This repository contains mini and full capstones for Practera data science modules.
Open the interactive JupyterLite environment (no install required):
Everything runs in your browser via Pyodide — no server, no setup, no accounts.
| Capstone | Notebook | Direct Link |
|---|---|---|
| Exploratory Data Analysis | practera/eda/task.ipynb |
Open |
| Data Cleaning | practera/cleaning/task.ipynb |
Open |
| Clustering | practera/clustering/task.ipynb |
Open |
| Regression | practera/regression/task.ipynb |
Open |
| Capstone | Notebook | Direct Link |
|---|---|---|
| NYC Water Project 1 | skillsbuild/sustainability/nyc_water_project_1.ipynb |
Open |
| NYC Water Project 2 | skillsbuild/sustainability/nyc_water_project_2.ipynb |
Open |
This repo uses JupyterLite to serve a full Jupyter environment as a static site on GitHub Pages. On every push to trunk, a GitHub Action builds the site and deploys it.
Packages available in the Pyodide kernel include pandas, numpy, matplotlib, scikit-learn, scipy, and statsmodels. Additional pure-Python packages (like plotly) can be installed at runtime via %pip install.
- Google Sheets notebook (
practera/eda/task_gsheets.ipynb) is excluded — it requires server-side Google API credentials which aren't available in a browser environment. - NYC Water notebooks fetch data from the NYC Open Data API. Pyodide supports HTTP fetch, but
pd.read_json(url)may need to usepyodide.http.open_url()instead. The local fallback fileproject_2_data.jsonis included. - Excel files referenced by the cleaning and clustering notebooks (
test_data.xlsx,processed_data.xlsx,mainstream_media.xlsx) are not in this repo and were previously provided externally. - First load takes 10-20 seconds as Pyodide downloads and initializes in your browser. Subsequent visits are faster due to browser caching.
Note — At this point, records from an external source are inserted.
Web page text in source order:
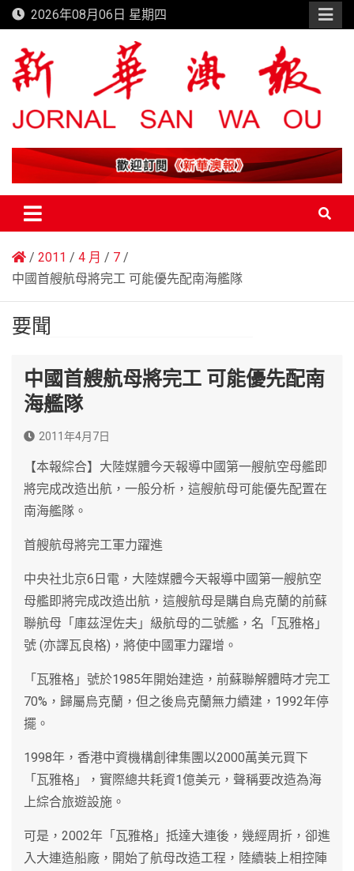
Skip
to
content
2026年08月06日 星期四
新華澳報
2011 4 月
7
中國首艘航母將完工 可能優先配南海艦隊
要聞
中國首艘航母將完工 可能優先配南
海艦隊
2011年4月7日
【本報綜合】大陸媒體今天報導中國第一艘航空母艦即
將完成改造出航，一般分析，這艘航母可能優先配置在
南海艦隊。
首艘航母將完工軍力躍進
中央社北京6日電，大陸媒體今天報導中國第一艘航空
母艦即將完成改造出航，這艘航母是購自烏克蘭的前蘇
聯航母「庫茲涅佐夫」級航母的二號艦，名「瓦雅格」
號 (亦譯瓦良格)，將使中國軍力躍增。
「瓦雅格」號於1985年開始建造，前蘇聯解體時才完工
70%，歸屬烏克蘭，但之後烏克蘭無力續建，1992年停
擺。
1998年，香港中資機構創律集團以2000萬美元買下
「瓦雅格」，實際總共耗資1億美元，聲稱要改造為海
上綜合旅遊設施。
可是，2002年「瓦雅格」抵達大連後，幾經周折，卻進
入大連造船廠，開始了航母改造工程，陸續裝上相控陣

To build the JupyterLite site locally:
pip install -r requirements.txt
mkdir -p content
cp -r practera content/
cp -r skillsbuild content/
jupyter lite build --contents content --output-dir distThen serve dist/ with any static file server:
python -m http.server -d dist 8000This repo previously used BinderHub + nbgitpuller via intersective/binder-base. That approach has been replaced with JupyterLite for a lighter-weight, zero-infrastructure solution.